第216章 离开


  杜鸣儿放轻了呼吸,又在小喜鹊的脉搏处探了探,非常薄弱的跳动,但是有!

  杜鸣儿还来不及喜悦,就听到门外传来一阵动静。

  推门而进的是一个面覆白纱的女子,她身后跟着一个宫娥打扮的姑娘。

  彩灯看到床上毫无生气的小喜鹊时,一个没忍住,嚎啕大哭起来,她冲到小喜鹊床边,“小喜鹊!小喜鹊!我是彩灯,我来看你了,你醒醒,别吓人。”

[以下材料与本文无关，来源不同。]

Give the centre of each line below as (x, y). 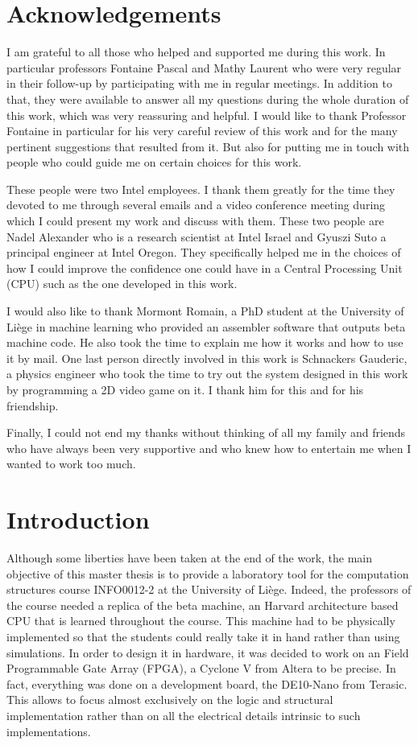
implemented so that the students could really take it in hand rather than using (203, 637)
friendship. (33, 405)
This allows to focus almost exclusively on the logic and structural (170, 700)
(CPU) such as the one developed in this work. (122, 284)
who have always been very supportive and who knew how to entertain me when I (209, 448)
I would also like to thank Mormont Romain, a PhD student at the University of (205, 311)
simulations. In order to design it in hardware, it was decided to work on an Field (208, 652)
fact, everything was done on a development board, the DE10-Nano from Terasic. (207, 683)
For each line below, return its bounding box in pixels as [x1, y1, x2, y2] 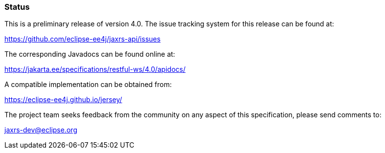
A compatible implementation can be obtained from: [4, 80, 172, 89]
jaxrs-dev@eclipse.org [4, 126, 77, 134]
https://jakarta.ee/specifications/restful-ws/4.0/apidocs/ [4, 65, 186, 74]
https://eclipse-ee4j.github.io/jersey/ [4, 95, 122, 104]
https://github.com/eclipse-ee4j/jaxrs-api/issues [4, 35, 161, 44]
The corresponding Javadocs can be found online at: [4, 50, 175, 59]
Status [4, 2, 30, 12]
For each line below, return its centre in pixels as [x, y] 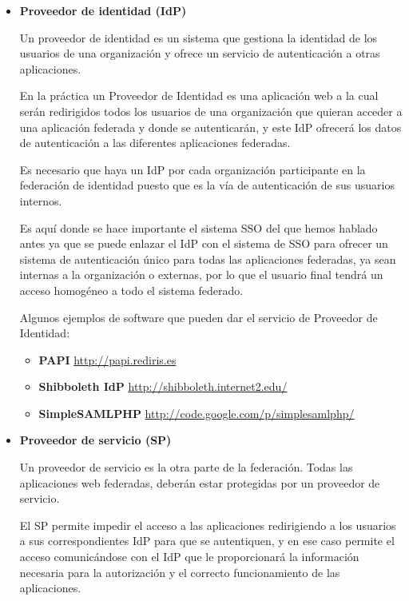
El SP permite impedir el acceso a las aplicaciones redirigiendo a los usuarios [208, 525]
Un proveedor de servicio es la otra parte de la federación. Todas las [186, 467]
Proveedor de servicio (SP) [95, 440]
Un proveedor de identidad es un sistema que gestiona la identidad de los [199, 37]
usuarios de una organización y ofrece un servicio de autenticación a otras [200, 53]
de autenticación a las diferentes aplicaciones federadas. [155, 143]
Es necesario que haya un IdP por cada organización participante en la [193, 169]
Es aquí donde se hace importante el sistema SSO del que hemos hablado [199, 227]
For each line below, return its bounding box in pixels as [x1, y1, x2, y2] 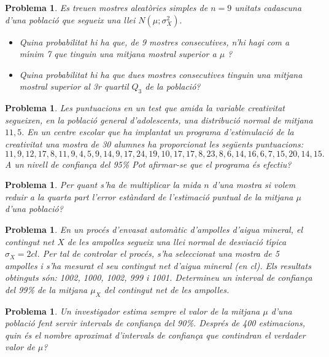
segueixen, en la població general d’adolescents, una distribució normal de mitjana [5, 113, 313, 126]
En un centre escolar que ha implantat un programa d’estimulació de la [27, 125, 294, 138]
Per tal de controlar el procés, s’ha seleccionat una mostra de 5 [42, 247, 279, 260]
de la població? [145, 80, 201, 93]
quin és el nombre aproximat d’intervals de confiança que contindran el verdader [5, 328, 306, 341]
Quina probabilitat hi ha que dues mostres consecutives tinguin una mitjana [19, 68, 303, 80]
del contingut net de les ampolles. [104, 283, 230, 296]
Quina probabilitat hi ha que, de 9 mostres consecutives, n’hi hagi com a [19, 35, 290, 48]
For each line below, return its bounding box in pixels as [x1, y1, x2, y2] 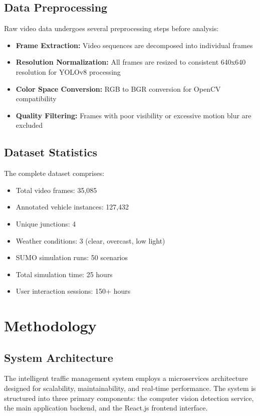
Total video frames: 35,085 [16, 184, 97, 195]
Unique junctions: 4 [16, 218, 76, 229]
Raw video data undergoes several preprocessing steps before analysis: [4, 23, 219, 34]
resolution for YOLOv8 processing [16, 66, 121, 77]
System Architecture [4, 349, 113, 365]
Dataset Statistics [4, 144, 97, 160]
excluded [16, 120, 43, 130]
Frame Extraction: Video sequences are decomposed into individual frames [16, 40, 253, 50]
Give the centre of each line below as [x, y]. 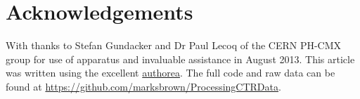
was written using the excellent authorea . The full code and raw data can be [171, 73]
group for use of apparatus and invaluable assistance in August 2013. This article [180, 59]
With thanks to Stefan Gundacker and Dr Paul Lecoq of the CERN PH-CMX [174, 45]
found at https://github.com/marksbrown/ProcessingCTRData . [143, 86]
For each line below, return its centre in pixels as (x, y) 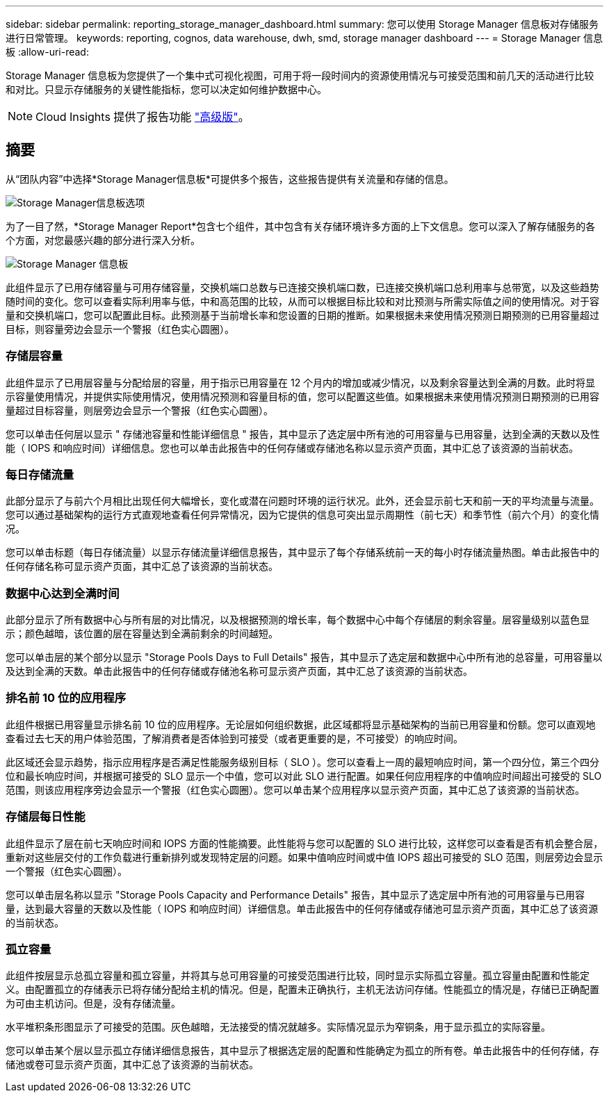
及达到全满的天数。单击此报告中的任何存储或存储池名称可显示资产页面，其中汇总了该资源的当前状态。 (239, 671)
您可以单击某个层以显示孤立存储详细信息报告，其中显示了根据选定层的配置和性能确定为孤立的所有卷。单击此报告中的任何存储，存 (302, 1051)
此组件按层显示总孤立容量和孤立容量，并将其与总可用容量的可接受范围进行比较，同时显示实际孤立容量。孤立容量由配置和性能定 (298, 976)
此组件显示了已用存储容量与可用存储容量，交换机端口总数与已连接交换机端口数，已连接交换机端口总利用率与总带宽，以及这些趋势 (302, 287)
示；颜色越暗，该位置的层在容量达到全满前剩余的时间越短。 (142, 634)
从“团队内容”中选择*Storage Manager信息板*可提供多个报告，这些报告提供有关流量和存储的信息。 (230, 179)
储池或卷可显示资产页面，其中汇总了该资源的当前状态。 (132, 1065)
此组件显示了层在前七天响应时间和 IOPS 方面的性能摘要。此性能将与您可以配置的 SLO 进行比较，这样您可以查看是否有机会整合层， (304, 843)
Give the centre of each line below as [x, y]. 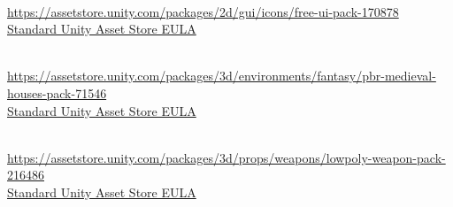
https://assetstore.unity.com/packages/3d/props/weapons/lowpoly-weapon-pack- [226, 157]
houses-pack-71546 [57, 92]
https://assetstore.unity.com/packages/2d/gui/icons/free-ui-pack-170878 [203, 11]
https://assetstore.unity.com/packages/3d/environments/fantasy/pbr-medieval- [222, 76]
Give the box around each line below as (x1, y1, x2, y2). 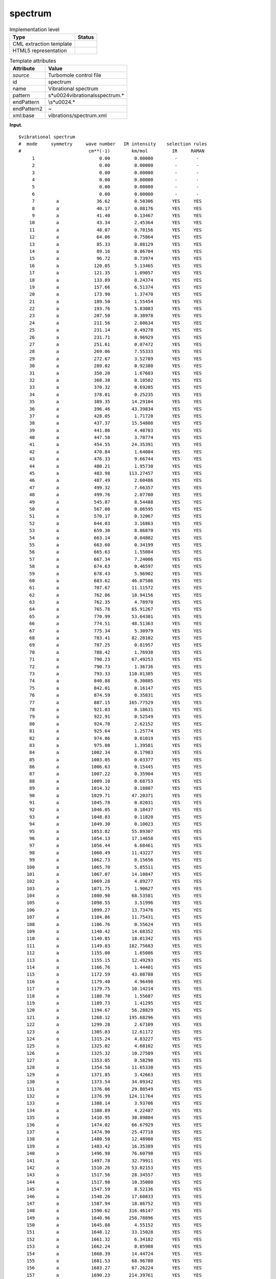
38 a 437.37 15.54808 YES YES (29, 420, 202, 426)
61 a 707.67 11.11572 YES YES (29, 585, 202, 591)
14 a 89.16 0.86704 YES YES (29, 248, 202, 254)
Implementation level (9, 26, 60, 33)
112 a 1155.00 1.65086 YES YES (26, 950, 202, 956)
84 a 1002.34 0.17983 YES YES (29, 749, 202, 756)
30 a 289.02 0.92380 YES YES (29, 363, 202, 369)
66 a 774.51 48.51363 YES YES (29, 621, 202, 627)
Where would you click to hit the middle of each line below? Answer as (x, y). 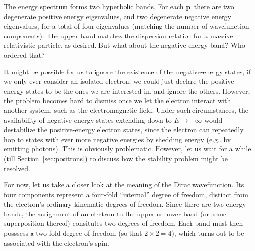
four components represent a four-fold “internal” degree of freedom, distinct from (126, 194)
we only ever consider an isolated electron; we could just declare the (106, 81)
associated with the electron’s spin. (57, 242)
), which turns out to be (208, 233)
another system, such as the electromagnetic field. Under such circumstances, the (126, 110)
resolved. (17, 168)
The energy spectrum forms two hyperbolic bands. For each (94, 6)
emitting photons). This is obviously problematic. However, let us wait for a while (127, 149)
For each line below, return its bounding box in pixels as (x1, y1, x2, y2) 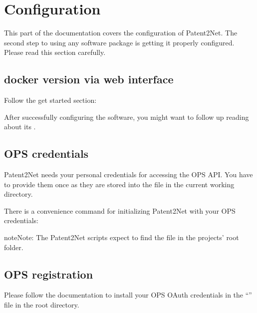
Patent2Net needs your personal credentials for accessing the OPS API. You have (4, 169, 253, 180)
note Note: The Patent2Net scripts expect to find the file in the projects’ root (4, 232, 239, 243)
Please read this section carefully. (4, 47, 106, 57)
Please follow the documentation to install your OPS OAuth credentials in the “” (4, 290, 252, 300)
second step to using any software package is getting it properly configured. (4, 37, 235, 47)
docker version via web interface (4, 71, 174, 87)
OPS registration (4, 266, 93, 282)
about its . (4, 121, 36, 132)
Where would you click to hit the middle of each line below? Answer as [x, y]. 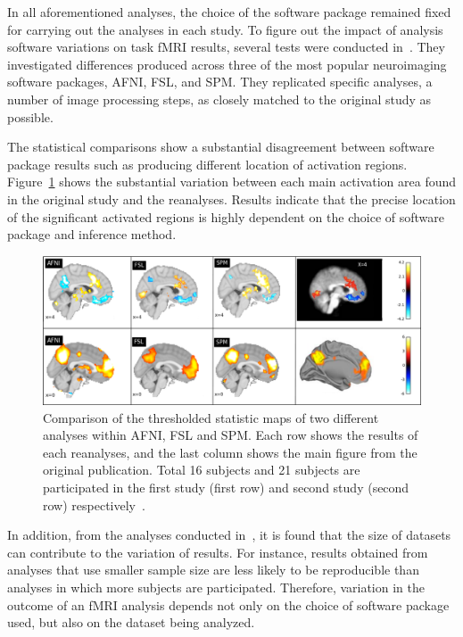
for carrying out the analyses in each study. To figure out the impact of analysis [225, 29]
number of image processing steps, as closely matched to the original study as [219, 99]
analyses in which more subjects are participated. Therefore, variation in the [216, 587]
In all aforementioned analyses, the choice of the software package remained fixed [229, 12]
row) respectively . [94, 505]
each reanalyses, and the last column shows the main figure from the [230, 452]
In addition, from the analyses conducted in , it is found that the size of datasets [229, 535]
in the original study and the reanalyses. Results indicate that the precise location [231, 199]
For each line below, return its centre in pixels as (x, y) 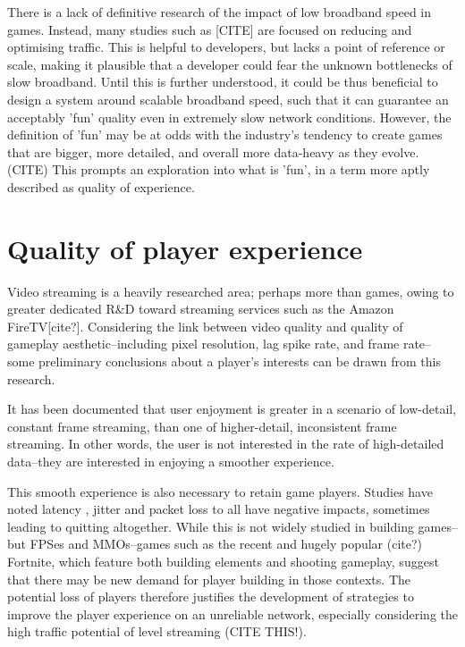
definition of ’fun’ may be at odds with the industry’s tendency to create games (225, 134)
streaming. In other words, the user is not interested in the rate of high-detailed (226, 444)
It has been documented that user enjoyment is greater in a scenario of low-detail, (232, 409)
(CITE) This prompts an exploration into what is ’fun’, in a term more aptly (219, 169)
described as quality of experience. (101, 186)
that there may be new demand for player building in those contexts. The (209, 579)
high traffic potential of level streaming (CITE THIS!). (157, 631)
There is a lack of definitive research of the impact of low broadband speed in (220, 12)
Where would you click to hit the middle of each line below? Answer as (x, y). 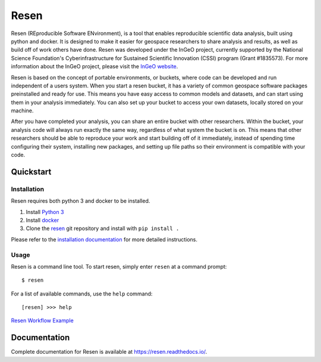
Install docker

  杜鸣儿上下打量着徐宁湘,她听人说过,陈良钏身边跟这样一个瞎子,现在看来就是这个女子。

  徐宁湘确定了杜鸣儿的大致方位,朝她行了一礼,“杜姑娘,我带了御医过来为小喜鹊净面,烦请姑娘出去一下。”

  屋外进来一个须发皆白的老者。

  杜鸣儿挡在床前,“小喜鹊的后事由王爷亲自操办,不用劳烦御医大人。”

  徐宁湘不徐不疾,“这是公主的旨意。”

  杜鸣儿跟徐宁湘对峙了一会儿,换了副比较伤心的口吻,“我同小喜鹊姐妹一场,她的后事我定然是要在场的,你们自便,我要陪着她。”

  说完,杜鸣儿同彩灯一起守在床前。

  御医上前,第一时间就是去号小喜鹊的脉搏,杜鸣儿的眼神暗了暗,果然不简单。

  杜鸣儿拉着彩灯,“你就是·····彩灯吧,小喜鹊经常跟我说,在宫里交到一个特别好的姑娘,长得漂亮,性格好,经常同她分享各种事情。”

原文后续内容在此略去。